“My word! They’ll just about knock your head off,” suggested Jacko.
Karl Bender also thought that the making of such a visit would be a source of danger. But Heathcote explained that any personal attack was not to be apprehended from these men. “That’s not their game,” he said, arguing that men who premeditated a secret outrage would not probably be tempted into personal violence. The horror of the position lay in this—that though a fire should rise up almost under the feet of men who were known to be hostile to him, and whose characters were acknowledged to be bad, still would there be no evidence against them. It was known to all men that, at periods of heat such as that which was now raging, fires were common. Every day the pastures were in flames, here, there, and every where. It was said, indeed, that there existed no evidence of fires in the bush till men had come with their flocks. But then there had been no smoking, no boiling of pots, no camping out, till men had come, and no matches. Every one around might be sure that some particular fire had been the work of an incendiary, might be able to name the culprit who had done the deed; and yet no jury could convict the miscreant. Watchfulness was the best security, watchfulness day and night till rain should come; and Heathcote calculated that it would be better for him that his enemies should know that he was watchful. He would go up among them and show them that he was not ashamed to speak to them of his anxiety. They could hear nothing by his coming which they did not already know. They were well aware that he was on the watch, and it might be well that they should know also how close his watch was kept. He took the German and Jacko with him, but left them with their horses about a mile on the Boolabong side of his own fence, nigh to the extreme boundary of the Debatable Land. They knew his whistle, and were to ride to him at once should he call them.
He had left the house about noon, saying that he would be home to dinner—which, however, on such occasions, was held to be a feast movable over a wide space of time. But on this occasion the women expected him to come early, as it was his intention to be out again as soon as it should be dark. Mrs. Growler was asked to have the dinner ready at six. During the day Mrs. Heathcote was backward and forward in the kitchen. Then was something wrong she knew, but could not quite discern the evil. Sing Sing, the cook, was more than ordinarily alert; but Sing Sing, the cook, was not much trusted. Mrs. Growler was “as good as the Bank,” as far as that went, having lived with old Mr. Daly when he was prosperous; but she was apt to be downhearted, and on the present occasion was more than usually low in spirits. Whenever Mrs. Heathcote spoke, she wept. At six o’clock she came into the parlor with a budget of news. Sing Sing, the cook, had been gone for the last half hour, leaving the leg of mutton at the fire. It soon became clear to them that he had altogether absconded.
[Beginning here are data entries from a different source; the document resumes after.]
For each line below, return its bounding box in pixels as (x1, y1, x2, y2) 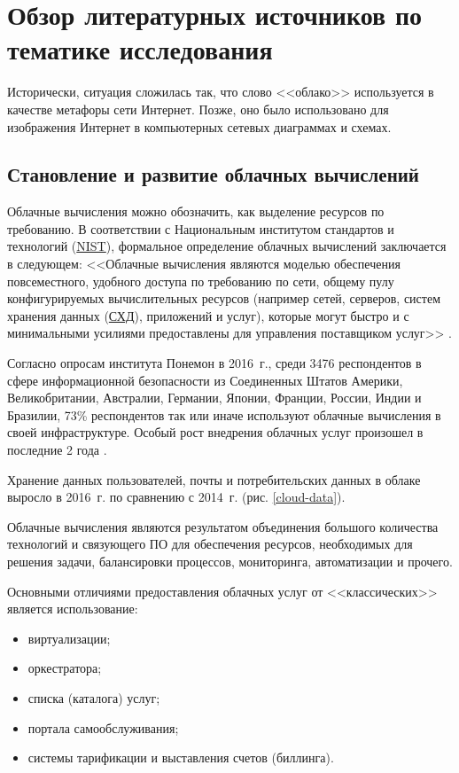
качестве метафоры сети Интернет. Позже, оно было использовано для (7, 99, 389, 118)
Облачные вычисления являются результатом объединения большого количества (7, 517, 439, 535)
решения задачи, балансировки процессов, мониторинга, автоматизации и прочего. (7, 551, 453, 570)
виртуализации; (27, 629, 111, 647)
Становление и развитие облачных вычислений (7, 160, 419, 188)
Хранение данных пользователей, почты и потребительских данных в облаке (7, 470, 421, 488)
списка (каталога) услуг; (27, 688, 160, 707)
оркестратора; (27, 659, 102, 677)
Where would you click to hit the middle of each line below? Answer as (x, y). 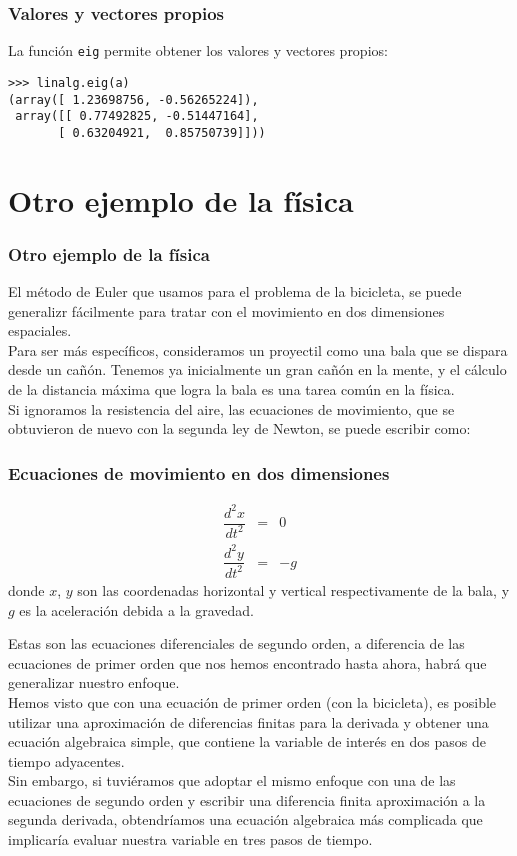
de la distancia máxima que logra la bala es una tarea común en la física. (231, 389)
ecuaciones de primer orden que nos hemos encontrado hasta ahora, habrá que (247, 662)
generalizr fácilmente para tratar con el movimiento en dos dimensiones (226, 310)
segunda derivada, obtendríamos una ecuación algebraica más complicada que (245, 819)
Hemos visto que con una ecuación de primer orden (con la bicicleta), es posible (252, 701)
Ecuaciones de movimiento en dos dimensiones (199, 472)
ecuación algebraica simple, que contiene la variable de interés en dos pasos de (247, 741)
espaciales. (40, 330)
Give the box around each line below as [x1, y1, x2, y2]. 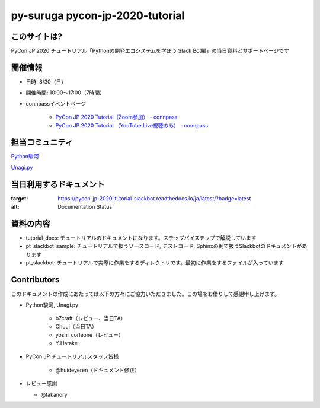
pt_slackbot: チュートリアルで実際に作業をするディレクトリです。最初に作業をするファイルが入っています [25, 259, 284, 266]
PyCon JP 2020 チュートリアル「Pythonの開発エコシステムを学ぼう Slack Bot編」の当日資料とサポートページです [11, 47, 290, 55]
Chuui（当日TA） [55, 323, 97, 330]
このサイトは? [11, 31, 62, 42]
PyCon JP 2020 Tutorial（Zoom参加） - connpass [55, 113, 178, 121]
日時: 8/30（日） [25, 78, 67, 85]
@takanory [40, 391, 68, 398]
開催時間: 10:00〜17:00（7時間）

“Them rats always does leave a falling house,” said Mrs. Growler.
At seven o’clock the sun was down, though the gloom of the tropical evening had not yet come. The two ladies went out to the gate, which was but a few yards from the veranda, and there stood listening for the sound of Harry’s horse. The low moaning of the wind through the trees could be heard, but it was so gentle, continuous, and unaltered that it seemed to be no more than a vehicle for other sounds, and was as death-like as silence itself. The gate of the horse paddock through which Heathcote must pass on his way home was nearly a mile distant; but the road there was hard, and they knew that they could hear from there the fall of his horse’s feet. There they stood from seven to nearly eight, whispering a word now and then to each other, listening always, but in vain. Looking away to the west every now and then, they fancied that they could see the sky glow with flames, and then they would tell each other that it was fancy. The evening grew darker and still darker, but no sound was heard through the moaning wind. From time to time Mrs. Growler came out to them, declaring her fears in no measured terms. “Well, marm, I do declare I think we’d better go away out of this.”
“Go away, Mrs. Growler! What nonsense! Where can we go to?”
“The mill would be nearest, ma’am, and we should be safe there. I’m sure Mrs. Medlicot would take us in.”
“Why should you not be safe here?” said Kate.
“That wretched Chinese hasn’t gone and left us for nothing, miss, and what would we three lone women do here if all them Brownbies came down upon us? Why don’t master come back? He ought to come back; oughtn’t he, ma’am? He never do think what lone women are.”
Mrs. Heathcote took her husband’s part very strongly, and gave Mrs. Growler as hard a scolding as she knew how to pronounce. But her own courage was giving way much as Mrs. Growler’s had done. “We are bound to stay here,” she said; “and if the worst comes, we must bear it as others have done before us.” Then Mrs. Growler was very sulky, and, retreating to the kitchen, sobbed there in solitude. “Oh, Kate, I do wish he would come,” said the elder sister.